Background Uganda adapted Viral load (VL) testing for monitoring HIV treatment success and virologic failure. However, there is a paucity of data on how the VL testing guidelines are followed in practice in the HIV clinics. This study determined the adherence to national guidelines on VL testing, barriers, and associated factors in persons living with HIV (PLHIV) on ART in southwestern Uganda.  Methods We conducted a cross-sectional mixed methods study from April to May 2021 at four HIV clinics in southwestern Uganda. Patient chart review using a checklist that captured age, gender, and level of a healthcare facility, dates of ART initiation, dates VL specimens were drawn, line of ART, patient adherence to ART was done. Continuous data were summarized using mean and median and Chi-square was used for categorical data. We performed regression analysis to determine factors associated with adherence to viral load testing guidelines at a 95% level of significance.

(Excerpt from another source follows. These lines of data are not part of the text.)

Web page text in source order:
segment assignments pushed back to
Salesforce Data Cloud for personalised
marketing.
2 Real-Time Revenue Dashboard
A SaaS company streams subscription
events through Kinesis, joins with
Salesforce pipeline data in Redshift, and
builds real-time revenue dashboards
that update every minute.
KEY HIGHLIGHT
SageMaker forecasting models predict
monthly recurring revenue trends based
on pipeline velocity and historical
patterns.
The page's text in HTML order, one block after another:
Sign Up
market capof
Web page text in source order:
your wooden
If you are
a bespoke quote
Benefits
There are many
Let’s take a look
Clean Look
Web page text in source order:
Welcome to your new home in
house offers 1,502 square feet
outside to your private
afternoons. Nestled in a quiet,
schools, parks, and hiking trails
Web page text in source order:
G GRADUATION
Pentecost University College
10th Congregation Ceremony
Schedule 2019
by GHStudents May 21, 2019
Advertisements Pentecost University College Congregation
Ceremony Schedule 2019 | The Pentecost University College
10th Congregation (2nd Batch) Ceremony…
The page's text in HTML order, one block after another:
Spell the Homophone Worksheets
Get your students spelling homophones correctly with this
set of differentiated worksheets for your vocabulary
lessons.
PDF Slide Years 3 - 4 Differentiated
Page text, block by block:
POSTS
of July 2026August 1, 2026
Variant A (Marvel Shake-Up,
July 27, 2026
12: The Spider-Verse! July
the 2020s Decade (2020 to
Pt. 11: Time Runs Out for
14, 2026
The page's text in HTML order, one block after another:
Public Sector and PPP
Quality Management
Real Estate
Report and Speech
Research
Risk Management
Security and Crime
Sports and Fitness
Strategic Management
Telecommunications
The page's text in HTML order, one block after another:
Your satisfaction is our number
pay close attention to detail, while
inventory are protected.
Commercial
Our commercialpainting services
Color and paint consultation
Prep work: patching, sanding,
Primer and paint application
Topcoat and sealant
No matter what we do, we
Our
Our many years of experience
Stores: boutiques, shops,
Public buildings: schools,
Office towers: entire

Key informant interviews with managers of the health facility, ART clinic and laboratory were carried out, and thematic analysis was conducted to explore barriers to adherence to VL testing guidelines. Results The participants’ mean (SD) age was 39.9(± 13.1) years, 39.5% were male, 45.8% received care at a general hospital and median duration on ART was 5 years (IQR;3–7). Of the 395 patient charts reviewed, 317 had their VL testing (80.3%) per the guidelines (defined as up to one month post due date). Receiving care at a hospital (aOR = 2.20; 95%CI 1.30–3.70; p  = 0.002) and increasing patient age (aOR = 1.02; 95%CI 1.02–1.06; p  = 0.020) were the factors associated with adhering to VL testing guidelines. Long turnaround time of VL results and insufficient VL testing kits were cites by providers as barriers. Conclusion We found suboptimal adherence to VL testing guidelines in PLHIV on ART in southwestern Uganda. Increasing patient age and getting care at a higher-level health facility were associated with guideline-based viral VL testing. Long turnaround time of VL test results and inadequate test kits hindered compliance to VL monitoring guidelines. Strategies that target young PLHIV and lower-level health facilities, increase the stock of consumables and shorten VL results turnaround time are needed to improve adherence to VL testing guidelines.